FDR's plan hauled out by Moore six decades after it was forgotten reminded me of another interchange--this one from the 1970s. Then talk show master, the Oprah of his day, Phil Donahue was interviewing free market economist Milton Friedman and wanted to know if Friedman had ever had a moment of doubt about "capitalism and whether greed's a good idea to run on." Friedman was quick in response:

"...is there some society you know that doesn't run on greed? You think Russia doesn't run on greed? You think China doesn't run on greed? The world runs on individuals pursuing their separate interests. The great achievements of civilization have not come from government bureaus. Einstein didn't construct his theory under order from a bureaucrat. Henry Ford didn't revolutionize the automobile industry that way. In the only cases in which the masses have escaped from the kind of grinding poverty you're talking about, the only cases in recorded history are where they have had capitalism and largely free trade. If you want to know where the masses are worst off, it's exactly in the kinds of societies that depart from that. So that the record of history is absolutely crystal clear: that there is no alternative way so far discovered of improving the lot of the ordinary people that can hold a candle to the productive activities that are unleashed by a free enterprise system."

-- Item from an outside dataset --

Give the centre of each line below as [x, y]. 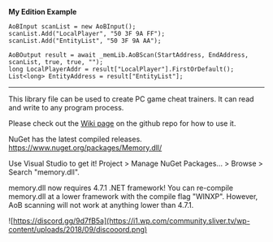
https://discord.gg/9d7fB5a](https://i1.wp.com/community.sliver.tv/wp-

Donahue (and the video of this on YouTube is classic) then countered saying that capitalism rewards the ability to manipulate the system and not virtue. Friedman was having none of it:

"And what does reward virtue? You think the communist commissar rewards virtue? ...Do you think American presidents reward virtue? Do they choose their appointees on the basis of the virtue of the people appointed or on the basis of their political clout? Is it really true that political self-interest is nobler somehow than economic self-interest?... Just tell me where in the world you find these angels who are going to organize society for us?"

Friedman's logic was what I was remembering as a theater full of people cheered wildly for a second Bill of Rights. How did this film crowd actually think FDR's 1944 vision could be executed? Frankly, it was clear to me at that moment capitalism was on shaky ground. Starting with Bush "abandoning" capitalism to bailouts for everyone to Obama gifting away the future--we seriously might be past the point of no return toward a socialization of America.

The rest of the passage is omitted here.